Multi-threaded BASH programming - generalized method?
Ok, I was running POV-Ray on all the demos, but POV's still single-threaded and wouldn't utilize more than one core. So, I started thinking about a solution in BASH.
I wrote a general function that takes a list of commands and runs them in the designated number of sub-shells. This actually works but I don't like the way it handles accessing the next command in a thread-safe multi-process way:
- It takes, as an argument, a file with commands (1 per line),
- To get the "next" command, each process ("thread") will:
- Waits until it can create a lock file, with: ln $CMDFILE $LOCKFILE
- Read the command from the file,
- Modifies $CMDFILE by removing the first line,
- Removes the $LOCKFILE.
Is there a cleaner way to do this? I couldn't get the sub-shells to read a single line from a FIFO correctly.

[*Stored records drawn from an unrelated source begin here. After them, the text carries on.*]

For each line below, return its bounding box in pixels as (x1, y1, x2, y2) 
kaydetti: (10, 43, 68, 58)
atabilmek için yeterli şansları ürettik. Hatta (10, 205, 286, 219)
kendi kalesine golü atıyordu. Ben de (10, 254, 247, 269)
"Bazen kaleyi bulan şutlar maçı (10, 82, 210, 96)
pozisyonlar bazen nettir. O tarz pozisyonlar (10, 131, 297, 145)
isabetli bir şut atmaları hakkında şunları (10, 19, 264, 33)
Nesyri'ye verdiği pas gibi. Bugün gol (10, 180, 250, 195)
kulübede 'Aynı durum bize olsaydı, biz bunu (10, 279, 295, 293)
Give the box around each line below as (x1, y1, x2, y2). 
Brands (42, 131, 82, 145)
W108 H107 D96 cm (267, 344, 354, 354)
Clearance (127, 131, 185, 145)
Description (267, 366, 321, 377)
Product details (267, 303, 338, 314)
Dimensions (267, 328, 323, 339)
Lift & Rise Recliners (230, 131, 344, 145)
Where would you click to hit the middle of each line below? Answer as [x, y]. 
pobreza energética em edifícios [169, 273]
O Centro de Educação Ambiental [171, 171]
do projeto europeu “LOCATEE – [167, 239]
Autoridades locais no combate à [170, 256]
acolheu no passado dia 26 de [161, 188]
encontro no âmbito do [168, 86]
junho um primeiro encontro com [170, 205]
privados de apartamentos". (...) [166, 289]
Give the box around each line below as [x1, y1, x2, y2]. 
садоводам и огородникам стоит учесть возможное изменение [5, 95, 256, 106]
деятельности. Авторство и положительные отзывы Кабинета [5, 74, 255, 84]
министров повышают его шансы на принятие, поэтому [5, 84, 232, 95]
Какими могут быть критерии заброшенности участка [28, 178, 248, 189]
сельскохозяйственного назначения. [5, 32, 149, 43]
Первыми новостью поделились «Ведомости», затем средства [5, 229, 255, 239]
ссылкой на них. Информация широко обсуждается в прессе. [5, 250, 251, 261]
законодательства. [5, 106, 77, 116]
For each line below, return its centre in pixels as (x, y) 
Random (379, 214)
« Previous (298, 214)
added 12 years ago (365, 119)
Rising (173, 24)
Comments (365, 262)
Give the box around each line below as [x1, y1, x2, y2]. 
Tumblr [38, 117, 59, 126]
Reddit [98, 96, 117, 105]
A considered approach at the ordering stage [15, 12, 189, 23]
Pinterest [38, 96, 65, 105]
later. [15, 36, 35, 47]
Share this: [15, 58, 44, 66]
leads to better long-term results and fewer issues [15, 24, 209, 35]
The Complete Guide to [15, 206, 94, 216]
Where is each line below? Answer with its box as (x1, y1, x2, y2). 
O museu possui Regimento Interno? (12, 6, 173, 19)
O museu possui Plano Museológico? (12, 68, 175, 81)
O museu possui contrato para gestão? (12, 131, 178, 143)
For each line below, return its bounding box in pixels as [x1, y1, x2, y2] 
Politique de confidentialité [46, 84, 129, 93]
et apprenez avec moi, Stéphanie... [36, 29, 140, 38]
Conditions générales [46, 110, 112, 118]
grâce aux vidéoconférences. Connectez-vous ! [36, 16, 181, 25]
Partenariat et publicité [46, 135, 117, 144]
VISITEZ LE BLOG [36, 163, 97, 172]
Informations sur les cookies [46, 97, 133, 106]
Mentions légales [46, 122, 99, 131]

Incidentally, the point of this is to enhance what I can do on a BASH command line, and not to find non-bash solutions. I tend to perform a lot of complicated tasks from the command line and want another tool in the toolbox.
Meanwhile, here's the function that handles getting the next line from the file. As you can see, it modifies an on-disk file each time it reads/removes a line. That's what seems hackish, but I'm not coming up with anything better, since FIFO's didn't work w/o setvbuf() in bash.
#
# Get/remove the first line from FILE, using LOCK as a semaphore (with
# short sleep for collisions). Returns the text on standard output,
# returns zero on success, non-zero when fil开发者_StackOverflowe is empty.
#
parallel__nextLine()
{
local line rest file=$1 lock=$2
# Wait for lock...
until ln "${file}" "${lock}" 2>/dev/null
do sleep 1
[ -s "${file}" ] || return $?
done
# Open, read one "line" save "rest" back to the file:
exec 3<"$file"
read line <&3 ; rest=$(cat<&3)
exec 3<&-
# After last line, make sure file is empty:
( [ -z "$rest" ] || echo "$rest" ) > "${file}"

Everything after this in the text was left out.